Using the data beneath this instruction, retype only the lines from the one that contains "(greter or equal) (48, 225)" down to the one that contains "def __init__(self, stuff): (65, 15)", both included, exactly as they appear.

Records from a collection:
..........

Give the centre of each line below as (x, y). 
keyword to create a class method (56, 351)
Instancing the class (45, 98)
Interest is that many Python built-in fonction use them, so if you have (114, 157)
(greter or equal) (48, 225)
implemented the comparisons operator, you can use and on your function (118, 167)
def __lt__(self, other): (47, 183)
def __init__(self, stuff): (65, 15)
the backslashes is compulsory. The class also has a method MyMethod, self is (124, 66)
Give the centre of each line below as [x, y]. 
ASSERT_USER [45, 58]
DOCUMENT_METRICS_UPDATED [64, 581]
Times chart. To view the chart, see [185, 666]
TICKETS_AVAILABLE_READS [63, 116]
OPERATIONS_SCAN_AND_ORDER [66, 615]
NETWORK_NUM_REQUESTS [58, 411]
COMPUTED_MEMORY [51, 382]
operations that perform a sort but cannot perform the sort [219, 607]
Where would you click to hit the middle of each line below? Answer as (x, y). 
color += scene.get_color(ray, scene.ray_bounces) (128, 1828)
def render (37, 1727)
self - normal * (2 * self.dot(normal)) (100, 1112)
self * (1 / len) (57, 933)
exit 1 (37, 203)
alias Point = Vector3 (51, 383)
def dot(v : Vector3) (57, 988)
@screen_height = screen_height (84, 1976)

..........

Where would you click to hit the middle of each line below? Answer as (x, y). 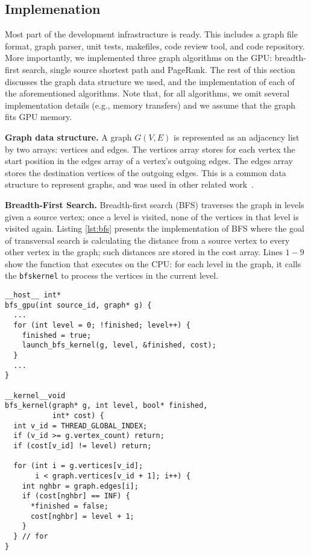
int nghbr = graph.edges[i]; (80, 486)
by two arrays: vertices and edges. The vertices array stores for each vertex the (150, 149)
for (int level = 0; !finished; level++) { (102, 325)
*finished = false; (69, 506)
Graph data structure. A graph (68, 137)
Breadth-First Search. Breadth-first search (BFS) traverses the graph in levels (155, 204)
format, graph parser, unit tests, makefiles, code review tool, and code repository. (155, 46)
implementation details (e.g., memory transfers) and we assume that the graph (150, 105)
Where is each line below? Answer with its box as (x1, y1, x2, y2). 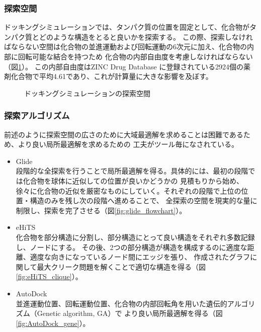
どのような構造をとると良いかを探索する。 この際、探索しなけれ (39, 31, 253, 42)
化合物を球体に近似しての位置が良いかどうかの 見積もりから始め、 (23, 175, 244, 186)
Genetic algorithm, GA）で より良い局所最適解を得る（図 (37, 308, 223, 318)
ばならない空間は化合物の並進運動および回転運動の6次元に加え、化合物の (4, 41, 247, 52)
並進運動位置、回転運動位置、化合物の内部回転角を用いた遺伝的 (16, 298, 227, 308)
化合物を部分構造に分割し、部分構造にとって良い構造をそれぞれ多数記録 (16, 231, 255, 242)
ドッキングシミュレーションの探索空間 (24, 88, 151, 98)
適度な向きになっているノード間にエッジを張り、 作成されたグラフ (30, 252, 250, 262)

..........

**RESULT OF THIS TASK:**
(greter or equal) (48, 225)
implemented the comparisons operator, you can use and on your function (118, 167)
def __lt__(self, other): (47, 183)
def __init__(self, stuff): (65, 15)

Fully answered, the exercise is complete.